Bisakah Social Media Distancing Redakan Kecemasan karena Corona?
TEMPO.CO, Jakarta - Sejak virus corona atau COVID-19 mewabah, beragam berita beredar di media sosial. Ada yang benar, tapi banyak yang merupakan kebohongan. Berita-berita ini kerap memancing keresahan.
Disadari atau tidak, jika tidak dikelola intensitas kunjungan ke media sosial bisa meningkatkan kecemasan di tengah situasi wabah ini. Perlukah kita social media distancing atau menghindari media sosial?
Melansir laman American Heart Association News, Sabtu 28 Maret 2020, psikolog klinis Debra Kissen dari Chicago mengatakan pemberitaan tentang virus corona yang terus-menerus memicu kegelisahan dan kepanikan yang bisa menjadi faktor penyakit jantung.
Di sisi lain, Kissen CEO Light on Anxiety CBT Treatment Center di Amerika Serikat menjabarkan media sosial tidak terlalu menakutkan asalkan kecemasan dapat dikelola. Jika media sosial bisa digunakan dengan benar dapat membantu Anda menemukan keseimbangan.
Kissen mengakui pandemi virus corona belum pernah terjadi sebelumnya sehingga muncul ketidakpastian dan merisaukan. Kini, orang-orang mudah khawatir saat mendengar tetangga batuk, apakah aman berdekatan, amankah pergi ke supermarket yang jauh dari rumah, dan masih banyak lagi.
Respons otak Anda terhadap ketidakpastian seperti itu adalah definisi kecemasan. "Kecemasan adalah semua tentang masa depan, contohnya bagaimana jika? Apakah sesuatu yang buruk akan terjadi, dan apa yang bisa saya lakukan untuk melindungi diri saya sendiri?" ucapnya.
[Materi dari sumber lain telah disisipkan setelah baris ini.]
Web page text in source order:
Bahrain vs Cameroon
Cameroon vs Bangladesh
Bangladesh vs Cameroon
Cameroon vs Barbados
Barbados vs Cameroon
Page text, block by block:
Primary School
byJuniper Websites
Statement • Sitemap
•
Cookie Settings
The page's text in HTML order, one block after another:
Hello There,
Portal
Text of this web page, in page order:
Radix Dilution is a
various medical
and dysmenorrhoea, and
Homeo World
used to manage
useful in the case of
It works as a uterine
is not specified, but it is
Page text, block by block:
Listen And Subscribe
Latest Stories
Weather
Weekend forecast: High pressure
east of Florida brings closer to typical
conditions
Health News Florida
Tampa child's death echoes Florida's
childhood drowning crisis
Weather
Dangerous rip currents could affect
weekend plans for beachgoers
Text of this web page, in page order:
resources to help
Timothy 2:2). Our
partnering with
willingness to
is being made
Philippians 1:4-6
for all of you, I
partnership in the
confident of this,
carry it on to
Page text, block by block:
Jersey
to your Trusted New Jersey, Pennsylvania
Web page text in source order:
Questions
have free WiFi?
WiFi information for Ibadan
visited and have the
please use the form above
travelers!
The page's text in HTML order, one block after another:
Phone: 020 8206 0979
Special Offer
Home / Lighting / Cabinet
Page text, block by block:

Saat menghadapi ancaman yang terlihat, otak Anda dapat memutuskan antara melawan atau menghindar. Berbeda di situasi sekarang yang penuh ketidakpastian, otak Anda mencari apa yang dapat dikontrolnya. Saat itulah sejumlah respons cemas bermunculan seperti panic buying atau belanja berlebihan dipicu kepanikan.
"Biarkan saya menimbun lebih banyak. Biarkan saya membaca lebih banyak. Mereka tidak memilih untuk menerima bahwa ada batasan kendali saya di saat ini," katanya.
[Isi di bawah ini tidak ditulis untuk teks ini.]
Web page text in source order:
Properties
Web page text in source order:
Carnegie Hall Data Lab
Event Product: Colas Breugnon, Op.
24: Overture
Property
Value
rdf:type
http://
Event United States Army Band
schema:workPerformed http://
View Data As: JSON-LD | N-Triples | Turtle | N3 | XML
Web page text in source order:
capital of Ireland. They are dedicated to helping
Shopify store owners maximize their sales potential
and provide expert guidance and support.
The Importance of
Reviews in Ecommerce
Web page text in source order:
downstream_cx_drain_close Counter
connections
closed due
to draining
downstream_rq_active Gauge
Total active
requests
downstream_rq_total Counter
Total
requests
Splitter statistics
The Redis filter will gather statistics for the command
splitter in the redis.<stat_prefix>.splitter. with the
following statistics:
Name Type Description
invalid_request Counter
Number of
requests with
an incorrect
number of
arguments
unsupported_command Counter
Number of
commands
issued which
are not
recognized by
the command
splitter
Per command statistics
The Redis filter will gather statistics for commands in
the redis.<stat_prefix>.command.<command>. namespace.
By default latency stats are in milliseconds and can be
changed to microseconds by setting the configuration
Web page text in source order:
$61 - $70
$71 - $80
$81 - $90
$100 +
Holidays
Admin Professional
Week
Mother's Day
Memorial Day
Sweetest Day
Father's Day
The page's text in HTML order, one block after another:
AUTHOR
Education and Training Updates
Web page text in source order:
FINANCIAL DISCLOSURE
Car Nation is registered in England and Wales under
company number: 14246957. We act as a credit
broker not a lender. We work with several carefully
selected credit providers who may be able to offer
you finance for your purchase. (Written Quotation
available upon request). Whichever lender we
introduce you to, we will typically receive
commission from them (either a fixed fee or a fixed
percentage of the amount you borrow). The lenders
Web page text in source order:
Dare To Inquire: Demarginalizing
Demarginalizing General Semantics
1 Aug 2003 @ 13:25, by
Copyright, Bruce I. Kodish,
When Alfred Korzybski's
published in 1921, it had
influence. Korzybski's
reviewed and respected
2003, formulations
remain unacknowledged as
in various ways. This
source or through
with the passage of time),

Keith Hampton, Profesor di departemen media dan informasi di Michigan State University, Amerika Serikat mengungkapkan media sosial bisa memicu stres karena paparan berita buruk yang terus-menerus.
Namun Hampton menyebutkan tak semua aktivitas di media sosial tidak harus semuanya negatif."Kami tahu, misalnya, bahwa sejumlah kegiatan media sosial bisa saling memberi dukungan, menghibur, dan menginspirasi kegiatan sosial agar diteruskan kepada orang lain," tuturnya.
Jadi, saat Anda sedang sangat cemas, pastikan Anda menghindar dari informasi buruk di media sosial. Anda cukup melihat akun video dan cerita lucu. Anda buat waktu dan durasi tertentu saat mengakses media sosial.
Bila itu kurang efektif, coba berjarak dari media sosial untuk sementara waktu. Setelah kecemasan mereda, Anda bisa aktif di media sosial. Sebab pertemanan positif di media sosial bisa menambah semangat dan memupuk kebersamaan di tengah jarak yang memisahkan.